Records from a collection
- - - -
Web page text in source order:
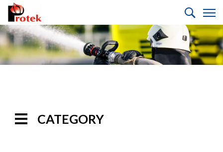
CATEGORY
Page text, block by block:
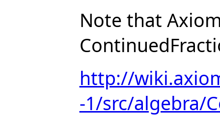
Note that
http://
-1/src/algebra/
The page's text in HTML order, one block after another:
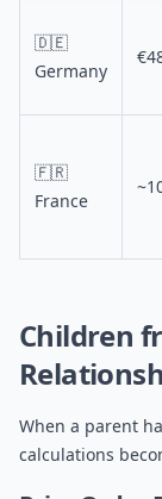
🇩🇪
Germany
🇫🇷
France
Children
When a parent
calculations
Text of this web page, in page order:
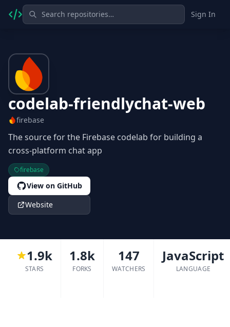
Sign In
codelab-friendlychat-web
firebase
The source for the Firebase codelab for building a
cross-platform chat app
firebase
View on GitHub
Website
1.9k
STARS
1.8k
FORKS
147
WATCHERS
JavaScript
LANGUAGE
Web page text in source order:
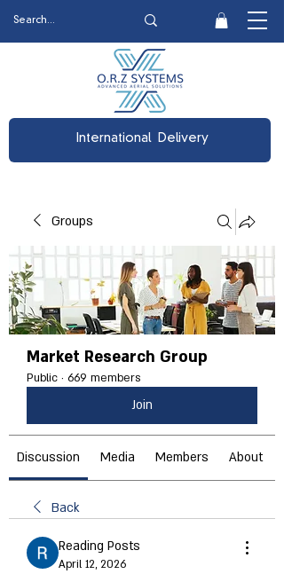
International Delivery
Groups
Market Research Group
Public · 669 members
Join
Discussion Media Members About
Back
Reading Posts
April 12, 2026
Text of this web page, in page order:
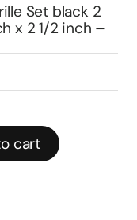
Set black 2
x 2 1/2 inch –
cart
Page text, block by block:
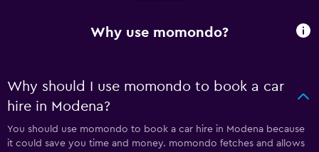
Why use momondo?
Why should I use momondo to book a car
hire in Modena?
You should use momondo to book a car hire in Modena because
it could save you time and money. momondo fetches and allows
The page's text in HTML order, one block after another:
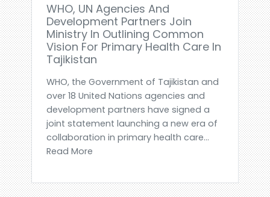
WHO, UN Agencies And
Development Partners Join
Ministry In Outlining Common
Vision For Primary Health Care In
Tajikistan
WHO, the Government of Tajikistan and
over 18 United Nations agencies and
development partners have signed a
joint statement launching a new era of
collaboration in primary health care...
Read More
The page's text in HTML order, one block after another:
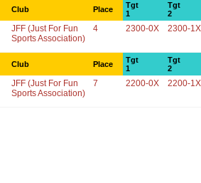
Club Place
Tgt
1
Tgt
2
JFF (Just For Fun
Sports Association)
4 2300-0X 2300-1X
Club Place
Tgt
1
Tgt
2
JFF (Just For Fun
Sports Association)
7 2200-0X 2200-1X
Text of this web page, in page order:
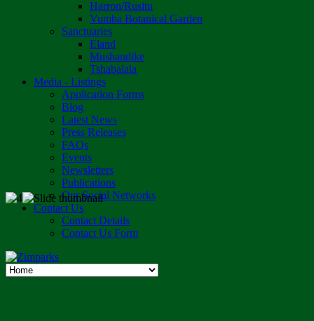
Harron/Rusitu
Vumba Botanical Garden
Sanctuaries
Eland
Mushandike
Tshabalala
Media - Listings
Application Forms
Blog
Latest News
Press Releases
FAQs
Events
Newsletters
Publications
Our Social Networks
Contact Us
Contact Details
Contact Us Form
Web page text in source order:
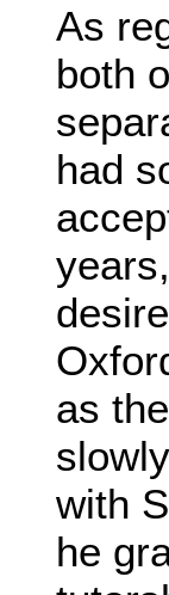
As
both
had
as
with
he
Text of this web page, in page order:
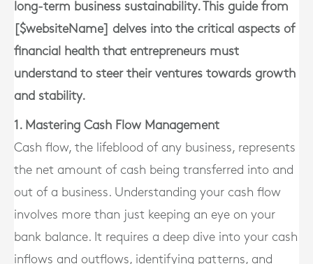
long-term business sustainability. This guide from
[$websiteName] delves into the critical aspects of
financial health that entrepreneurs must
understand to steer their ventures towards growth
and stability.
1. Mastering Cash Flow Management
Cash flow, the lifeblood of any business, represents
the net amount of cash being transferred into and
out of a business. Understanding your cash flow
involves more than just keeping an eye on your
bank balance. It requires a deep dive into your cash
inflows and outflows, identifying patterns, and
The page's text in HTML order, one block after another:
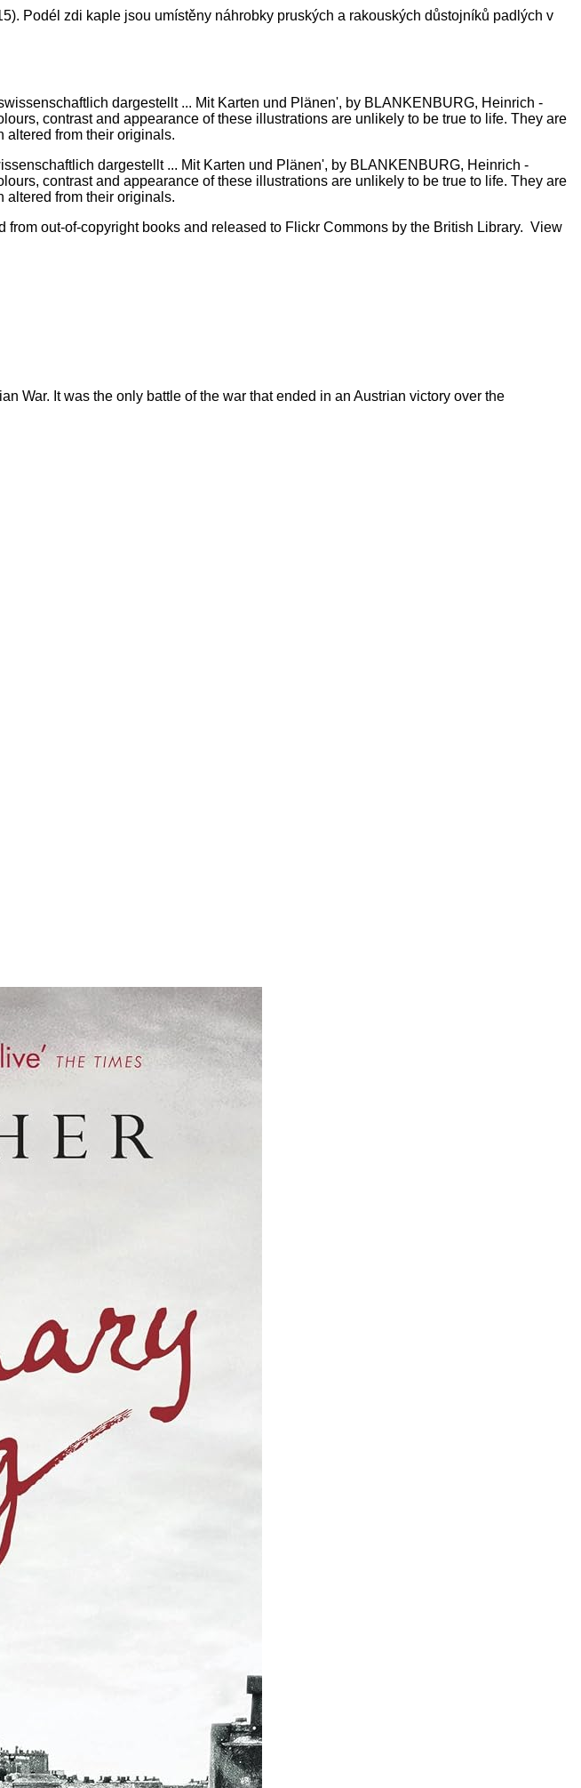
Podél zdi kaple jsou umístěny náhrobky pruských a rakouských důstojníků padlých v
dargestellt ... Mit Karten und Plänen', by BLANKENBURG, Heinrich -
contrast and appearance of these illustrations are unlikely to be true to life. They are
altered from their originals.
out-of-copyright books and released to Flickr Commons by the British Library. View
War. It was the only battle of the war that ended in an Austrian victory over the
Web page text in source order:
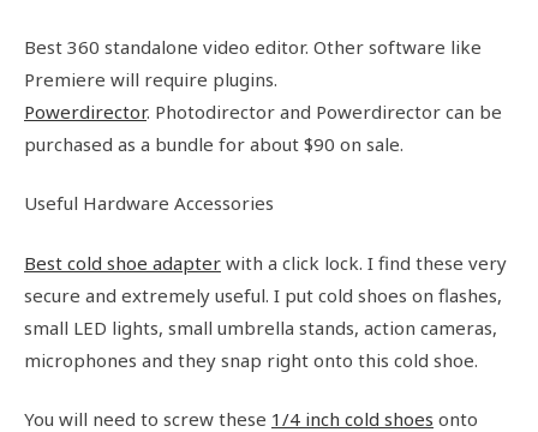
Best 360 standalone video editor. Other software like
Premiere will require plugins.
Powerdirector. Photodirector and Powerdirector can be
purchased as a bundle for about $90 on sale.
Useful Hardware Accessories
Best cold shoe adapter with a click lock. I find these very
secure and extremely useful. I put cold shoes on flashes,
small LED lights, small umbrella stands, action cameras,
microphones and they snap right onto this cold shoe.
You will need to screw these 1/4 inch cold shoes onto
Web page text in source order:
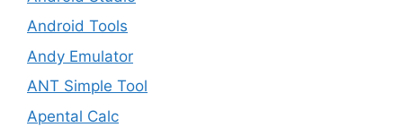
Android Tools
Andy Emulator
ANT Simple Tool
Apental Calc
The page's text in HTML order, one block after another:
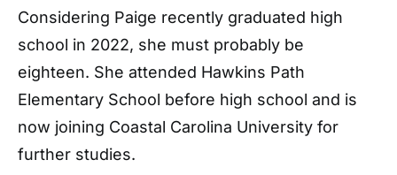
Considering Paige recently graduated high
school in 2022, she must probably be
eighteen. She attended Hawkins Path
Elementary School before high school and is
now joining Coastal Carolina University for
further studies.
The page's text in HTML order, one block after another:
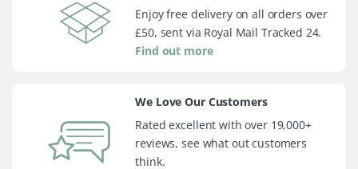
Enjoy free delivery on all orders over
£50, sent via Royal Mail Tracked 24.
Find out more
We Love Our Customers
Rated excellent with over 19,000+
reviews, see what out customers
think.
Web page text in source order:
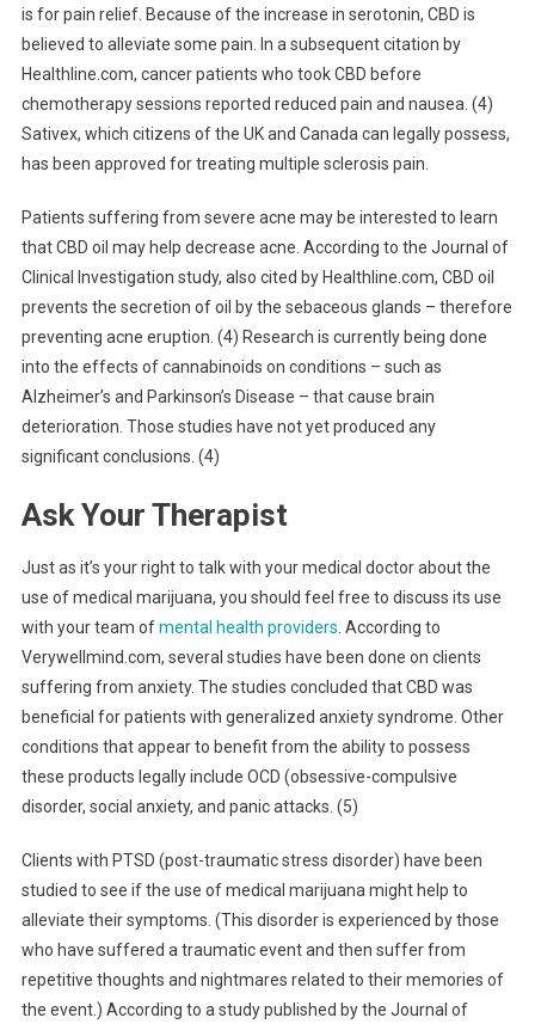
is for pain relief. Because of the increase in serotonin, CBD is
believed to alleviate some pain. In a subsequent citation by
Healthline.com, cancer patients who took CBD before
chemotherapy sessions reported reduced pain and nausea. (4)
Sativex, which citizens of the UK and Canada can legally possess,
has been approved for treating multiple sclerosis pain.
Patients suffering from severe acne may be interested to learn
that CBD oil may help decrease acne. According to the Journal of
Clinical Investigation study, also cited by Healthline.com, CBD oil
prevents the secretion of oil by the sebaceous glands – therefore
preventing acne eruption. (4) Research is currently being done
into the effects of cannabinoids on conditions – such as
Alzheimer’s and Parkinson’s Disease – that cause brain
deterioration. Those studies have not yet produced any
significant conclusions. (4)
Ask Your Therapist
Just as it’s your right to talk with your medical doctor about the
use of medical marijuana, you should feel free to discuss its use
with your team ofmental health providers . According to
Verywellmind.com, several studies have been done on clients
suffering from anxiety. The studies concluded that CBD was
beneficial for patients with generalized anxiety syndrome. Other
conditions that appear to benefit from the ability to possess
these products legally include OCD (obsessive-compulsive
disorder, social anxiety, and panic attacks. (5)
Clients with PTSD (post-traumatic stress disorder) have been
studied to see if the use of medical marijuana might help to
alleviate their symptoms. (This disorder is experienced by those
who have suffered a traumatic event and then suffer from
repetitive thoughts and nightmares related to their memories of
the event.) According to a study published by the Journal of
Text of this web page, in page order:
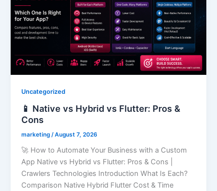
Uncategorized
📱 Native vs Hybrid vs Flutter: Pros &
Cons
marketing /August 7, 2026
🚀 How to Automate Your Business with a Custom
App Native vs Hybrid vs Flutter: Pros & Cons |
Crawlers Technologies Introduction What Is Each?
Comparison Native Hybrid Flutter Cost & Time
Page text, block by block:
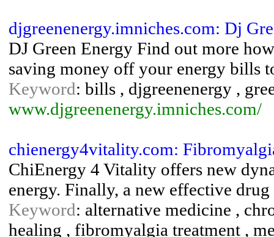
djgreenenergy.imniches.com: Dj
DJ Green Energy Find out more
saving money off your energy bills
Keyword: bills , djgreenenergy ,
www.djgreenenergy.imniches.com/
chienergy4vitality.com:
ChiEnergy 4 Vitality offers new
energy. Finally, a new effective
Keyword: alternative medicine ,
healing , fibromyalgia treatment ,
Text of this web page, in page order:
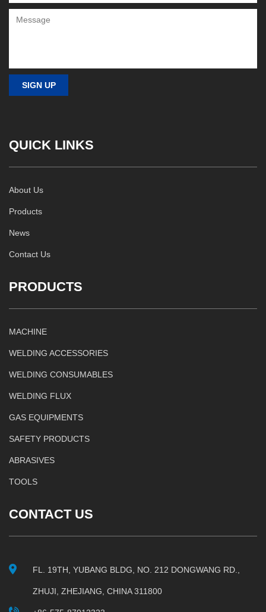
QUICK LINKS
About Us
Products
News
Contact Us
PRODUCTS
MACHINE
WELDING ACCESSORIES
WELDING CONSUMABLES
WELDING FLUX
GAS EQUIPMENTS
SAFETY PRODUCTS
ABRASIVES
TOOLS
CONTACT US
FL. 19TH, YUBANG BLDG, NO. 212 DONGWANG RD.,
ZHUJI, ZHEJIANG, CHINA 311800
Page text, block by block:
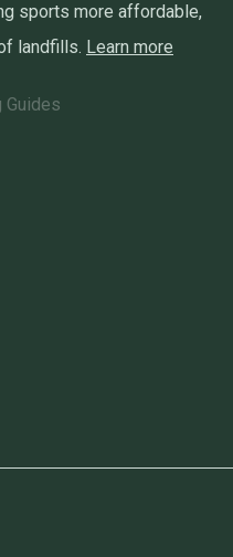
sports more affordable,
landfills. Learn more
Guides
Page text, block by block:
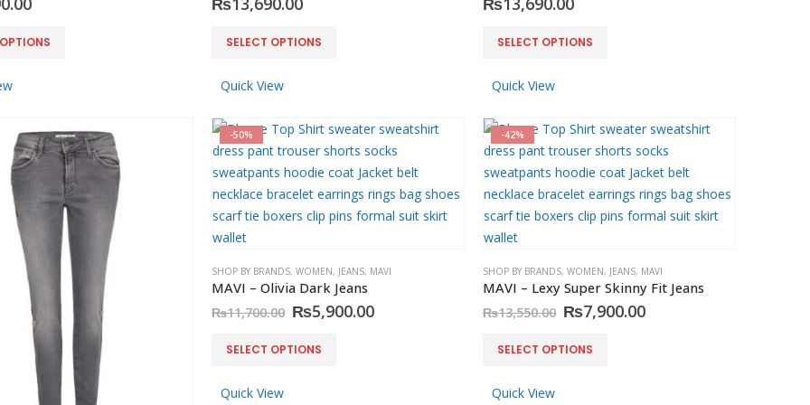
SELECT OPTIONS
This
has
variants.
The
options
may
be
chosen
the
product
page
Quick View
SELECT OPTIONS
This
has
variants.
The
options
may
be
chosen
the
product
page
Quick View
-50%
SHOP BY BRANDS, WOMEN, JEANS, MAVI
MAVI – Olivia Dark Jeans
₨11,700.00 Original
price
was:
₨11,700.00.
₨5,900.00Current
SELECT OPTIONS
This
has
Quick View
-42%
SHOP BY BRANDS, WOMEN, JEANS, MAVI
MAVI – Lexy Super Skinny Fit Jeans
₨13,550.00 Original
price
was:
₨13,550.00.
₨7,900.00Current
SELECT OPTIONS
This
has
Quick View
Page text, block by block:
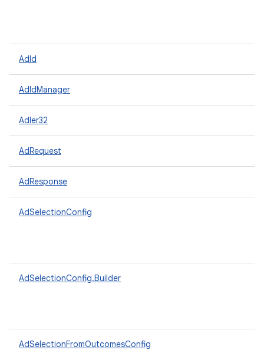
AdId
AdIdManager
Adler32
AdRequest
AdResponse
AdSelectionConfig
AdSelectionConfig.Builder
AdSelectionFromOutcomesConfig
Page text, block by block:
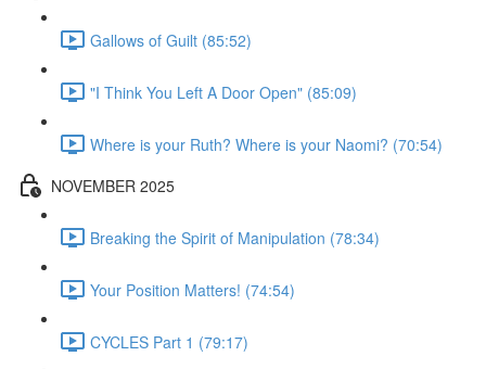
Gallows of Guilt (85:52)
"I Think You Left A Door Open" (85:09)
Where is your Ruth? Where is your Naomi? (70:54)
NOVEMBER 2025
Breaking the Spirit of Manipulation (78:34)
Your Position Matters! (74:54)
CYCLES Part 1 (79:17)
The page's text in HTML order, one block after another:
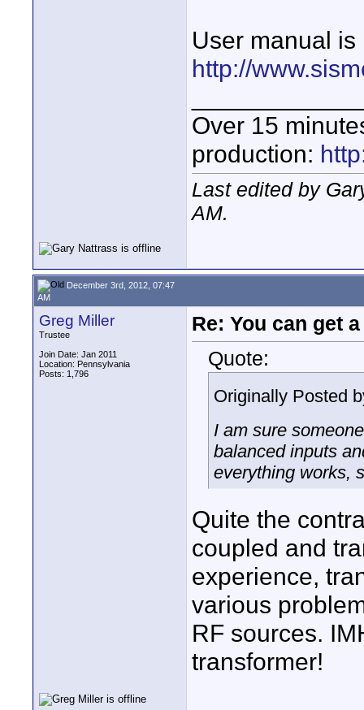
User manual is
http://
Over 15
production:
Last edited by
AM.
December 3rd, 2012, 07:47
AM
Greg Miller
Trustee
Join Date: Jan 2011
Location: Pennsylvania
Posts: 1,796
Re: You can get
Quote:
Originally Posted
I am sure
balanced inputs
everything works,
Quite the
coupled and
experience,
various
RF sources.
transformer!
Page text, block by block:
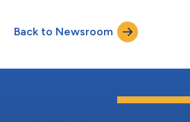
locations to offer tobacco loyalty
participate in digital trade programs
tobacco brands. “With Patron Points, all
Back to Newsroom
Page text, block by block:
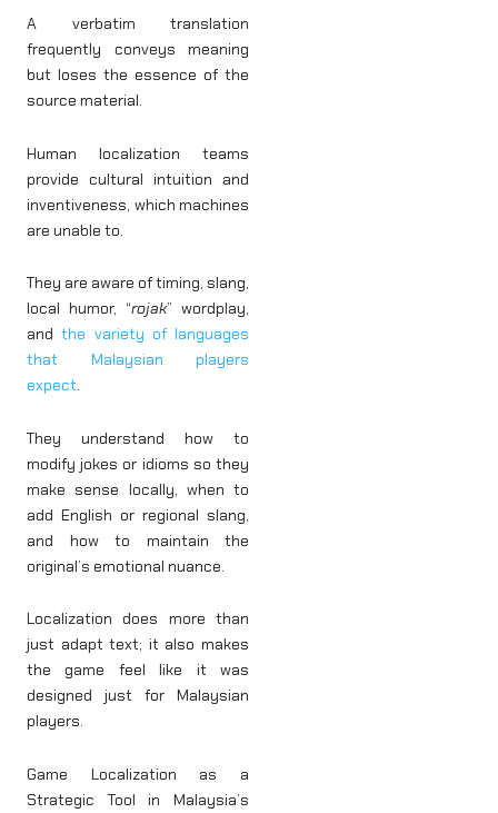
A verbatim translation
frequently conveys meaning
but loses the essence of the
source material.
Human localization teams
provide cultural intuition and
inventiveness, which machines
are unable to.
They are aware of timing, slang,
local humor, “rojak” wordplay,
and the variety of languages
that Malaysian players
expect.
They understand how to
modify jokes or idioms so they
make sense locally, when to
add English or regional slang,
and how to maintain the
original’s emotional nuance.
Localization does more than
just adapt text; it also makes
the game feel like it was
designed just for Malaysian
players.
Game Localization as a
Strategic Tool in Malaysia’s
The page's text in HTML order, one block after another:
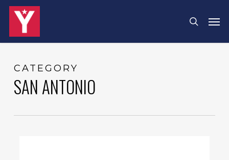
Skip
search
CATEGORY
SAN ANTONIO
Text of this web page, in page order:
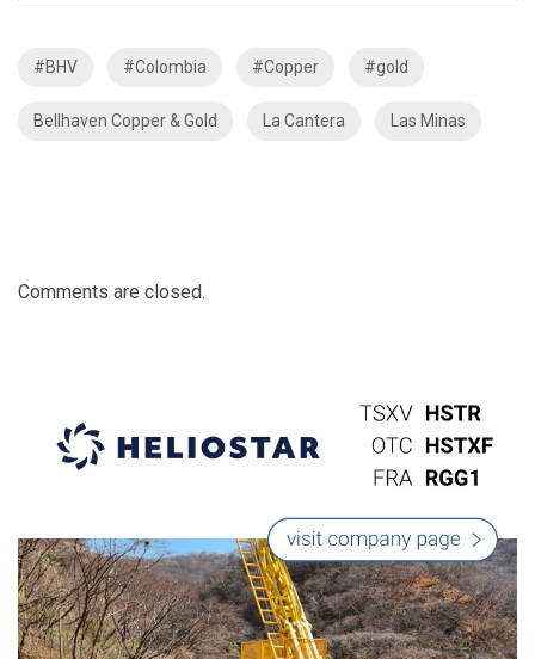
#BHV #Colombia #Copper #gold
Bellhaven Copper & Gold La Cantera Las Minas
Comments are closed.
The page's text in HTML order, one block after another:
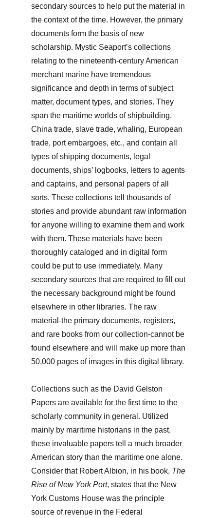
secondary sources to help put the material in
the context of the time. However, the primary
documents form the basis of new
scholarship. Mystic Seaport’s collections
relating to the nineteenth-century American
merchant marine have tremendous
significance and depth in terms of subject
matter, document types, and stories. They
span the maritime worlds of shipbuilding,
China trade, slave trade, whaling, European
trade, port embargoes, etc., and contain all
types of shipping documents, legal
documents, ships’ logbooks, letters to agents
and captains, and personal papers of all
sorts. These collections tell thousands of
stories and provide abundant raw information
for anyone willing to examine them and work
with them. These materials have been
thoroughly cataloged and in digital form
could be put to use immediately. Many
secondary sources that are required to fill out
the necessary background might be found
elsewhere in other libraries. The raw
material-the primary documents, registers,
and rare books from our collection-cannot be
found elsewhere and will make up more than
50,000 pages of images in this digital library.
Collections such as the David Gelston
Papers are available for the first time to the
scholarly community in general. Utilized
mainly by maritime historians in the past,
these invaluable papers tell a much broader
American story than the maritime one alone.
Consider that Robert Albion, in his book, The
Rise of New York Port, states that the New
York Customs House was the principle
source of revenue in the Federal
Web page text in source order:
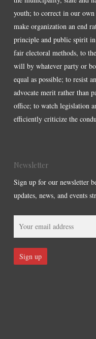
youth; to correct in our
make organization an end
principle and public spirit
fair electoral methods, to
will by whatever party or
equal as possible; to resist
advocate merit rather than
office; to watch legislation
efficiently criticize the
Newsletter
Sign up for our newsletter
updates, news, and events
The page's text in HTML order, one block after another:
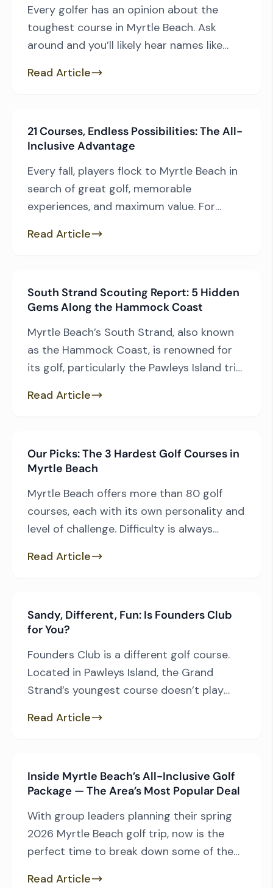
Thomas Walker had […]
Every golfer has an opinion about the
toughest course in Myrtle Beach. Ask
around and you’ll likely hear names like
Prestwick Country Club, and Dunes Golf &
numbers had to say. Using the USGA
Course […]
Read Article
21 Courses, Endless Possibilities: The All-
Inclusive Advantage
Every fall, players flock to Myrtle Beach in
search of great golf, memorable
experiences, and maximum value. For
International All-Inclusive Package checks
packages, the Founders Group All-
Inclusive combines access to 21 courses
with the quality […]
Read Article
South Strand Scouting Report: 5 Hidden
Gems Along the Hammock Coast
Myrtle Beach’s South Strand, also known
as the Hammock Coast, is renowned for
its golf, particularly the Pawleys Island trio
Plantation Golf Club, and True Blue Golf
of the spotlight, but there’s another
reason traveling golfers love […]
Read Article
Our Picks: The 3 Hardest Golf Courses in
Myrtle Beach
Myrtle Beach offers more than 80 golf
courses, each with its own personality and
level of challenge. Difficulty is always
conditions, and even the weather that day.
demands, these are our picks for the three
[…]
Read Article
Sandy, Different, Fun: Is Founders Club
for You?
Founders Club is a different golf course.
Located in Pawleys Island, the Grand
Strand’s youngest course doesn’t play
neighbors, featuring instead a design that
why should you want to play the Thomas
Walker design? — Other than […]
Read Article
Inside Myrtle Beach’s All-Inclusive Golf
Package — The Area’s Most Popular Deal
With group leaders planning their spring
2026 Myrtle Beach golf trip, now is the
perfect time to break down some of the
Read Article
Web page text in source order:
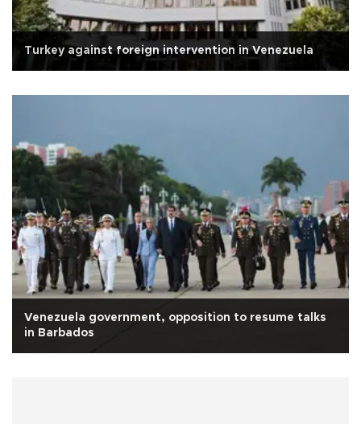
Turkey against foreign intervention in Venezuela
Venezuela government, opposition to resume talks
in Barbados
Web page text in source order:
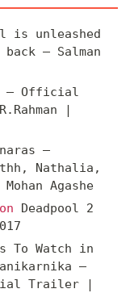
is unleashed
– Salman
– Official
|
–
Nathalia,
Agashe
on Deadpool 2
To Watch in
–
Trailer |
- - - -
*The task*. The required answer is the run of lines above, starting at the line with "50,000 pages of" and ending at the line with "Rise of New York Port, states that the New", reproduced exactly with both ends.

*Task output*.
50,000 pages of images in this digital library.
Collections such as the David Gelston
Papers are available for the first time to the
scholarly community in general. Utilized
mainly by maritime historians in the past,
these invaluable papers tell a much broader
American story than the maritime one alone.
Consider that Robert Albion, in his book, The
Rise of New York Port, states that the New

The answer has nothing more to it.